Kaplan-Meier estimator

The Kaplan-Meier estimator is a nonparametric estimator, which means it does not assume a particular form for the survival probability distribution. This makes it more flexible and potentially more accurrate than parametric methods.

The models.survival.fit_survival_function in the pvops.timeseries module implements the Kaplan-Meier estimator when method='kaplan-meier' is used, shown below.

[5]:
col_dict = {'group_by': 'Asset', 'time_to_fail': 'days_until_failure', 'was_observed': 'was_observed'}
kaplan_meier_results = timeseries.models.survival.fit_survival_function(censored_om_df, col_dict, method='kaplan-meier')

And we can plot the results as follows:

[6]:
plt.figure(figsize=(12,6))
assets = om_df['Asset'].unique()
colors = list(plt.cm.colors.BASE_COLORS.values())[:len(assets)]

for asset, color in zip(assets, colors):
    result = kaplan_meier_results[asset]
    plt.plot(result['times'], result['fail_prob'], color=color, label=asset)
    plt.fill_between(result['times'], result['conf_int'][0], result['conf_int'][1], color=color, alpha=0.2)

plt.legend();
plt.grid();
plt.xlim(0,None);
plt.ylim(0,1);
plt.xlabel('Days since site commissioning')
plt.ylabel('Survival probability');
../../_images/pages_tutorials_tutorial_timeseries_survival_analysis_17_0.png

Weibull distribution fitting

The Weibull distribution describes a family of probability distributions parametrized by a shape parameter and a scale parameter. It is frequently used to model the probability of failure by fitting its parameters to observed data. As a parametric method, it is less flexible than the nonparametric Kaplan-Meier estimation but is simpler and potentially easier to interpret.

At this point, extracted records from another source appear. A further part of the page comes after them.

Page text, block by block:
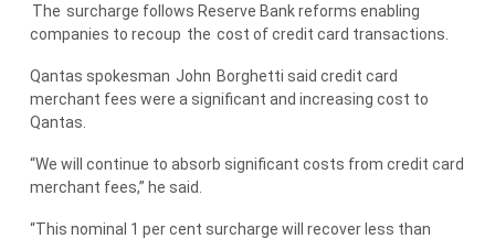
The surcharge follows Reserve Bank reforms enabling
companies to recoup the cost of credit card transactions.
Qantas spokesman John Borghetti said credit card
merchant fees were a significant and increasing cost to
Qantas.
“We will continue to absorb significant costs from credit card
merchant fees,” he said.
“This nominal 1 per cent surcharge will recover less than
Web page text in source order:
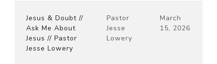
Jesus & Doubt //
Ask Me About
Jesus // Pastor
Jesse Lowery
Pastor
Jesse
Lowery
March
15, 2026
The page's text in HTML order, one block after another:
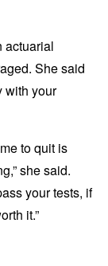
actuarial
She said
with your
to quit is
she said.
your tests, if
it.”
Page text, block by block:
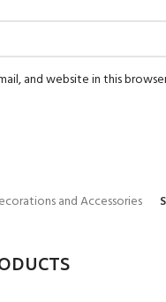
and website in this
and Accessories
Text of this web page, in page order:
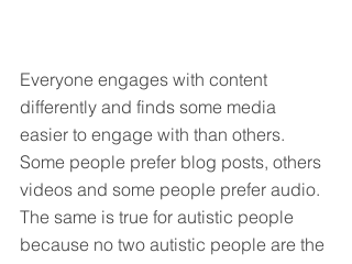
Everyone engages with content
differently and finds some media
easier to engage with than others.
Some people prefer blog posts, others
videos and some people prefer audio.
The same is true for autistic people
because no two autistic people are the

The models.survival.fit_survival_function in the pvops.timeseries module implements the Weibull fitting when method=weibull' is used, shown below.

[7]:
col_dict = {'group_by': 'Asset', 'time_to_fail': 'days_until_failure', 'was_observed': 'was_observed'}
weibull_results = timeseries.models.survival.fit_survival_function(censored_om_df, col_dict, method='weibull')

And we can plot the Weibull results as well:

[8]:
plt.figure(figsize=(12,6))
assets = om_df['Asset'].unique()
colors = list(plt.cm.colors.BASE_COLORS.values())[:len(assets)]
days = range(censored_om_df['days_until_failure'].max())

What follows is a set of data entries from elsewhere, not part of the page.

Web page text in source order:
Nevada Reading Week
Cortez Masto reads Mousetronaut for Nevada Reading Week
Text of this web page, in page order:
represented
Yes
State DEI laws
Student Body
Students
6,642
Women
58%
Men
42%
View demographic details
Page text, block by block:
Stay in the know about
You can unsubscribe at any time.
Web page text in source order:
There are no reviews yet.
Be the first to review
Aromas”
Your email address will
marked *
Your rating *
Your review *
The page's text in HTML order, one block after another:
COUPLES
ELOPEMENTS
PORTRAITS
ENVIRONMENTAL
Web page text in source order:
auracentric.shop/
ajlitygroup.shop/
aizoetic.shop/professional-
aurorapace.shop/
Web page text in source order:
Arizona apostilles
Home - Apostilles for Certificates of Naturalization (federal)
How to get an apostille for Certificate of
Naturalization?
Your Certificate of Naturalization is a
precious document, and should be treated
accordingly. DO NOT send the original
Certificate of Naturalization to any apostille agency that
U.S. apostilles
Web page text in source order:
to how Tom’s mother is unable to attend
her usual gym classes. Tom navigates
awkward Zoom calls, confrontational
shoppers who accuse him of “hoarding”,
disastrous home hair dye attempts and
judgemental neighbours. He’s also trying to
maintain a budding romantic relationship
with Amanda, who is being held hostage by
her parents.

for asset, color in zip(assets, colors):
    fitted_weibull = weibull_results[asset]['distribution']
    weibull_probs = fitted_weibull.sf(days)
    plt.plot(days, weibull_probs, color=color, label=asset)

plt.legend();
plt.grid();
plt.xlim(0,None);
plt.ylim(0,1);
plt.xlabel('Days since site commissioning')
plt.ylabel('Survival probability');
../../_images/pages_tutorials_tutorial_timeseries_survival_analysis_22_0.png

We can also extract the coefficients and format them into a table for analysis:

[10]:
parameters = [list(series.values())[:-1] for series in weibull_results.values()]
param_df = pd.DataFrame(parameters, index=weibull_results.keys(), columns=['shape', 'scale'])
param_df
[10]:
shape scale
Other 0.932064 823.962180
Transformer 0.875983 7396.679666
Inverter 0.943692 961.246107
Tracker 0.724652 14380.096078
Facility 0.742765 1430.950715
Combiner 0.850317 1986.362160

We can see that all asset types have shape parameters < 1, indicating the rates of failure decreases over time for all asset types. Inverters see the slowest reduction in failure rate, while trackers have the fastest.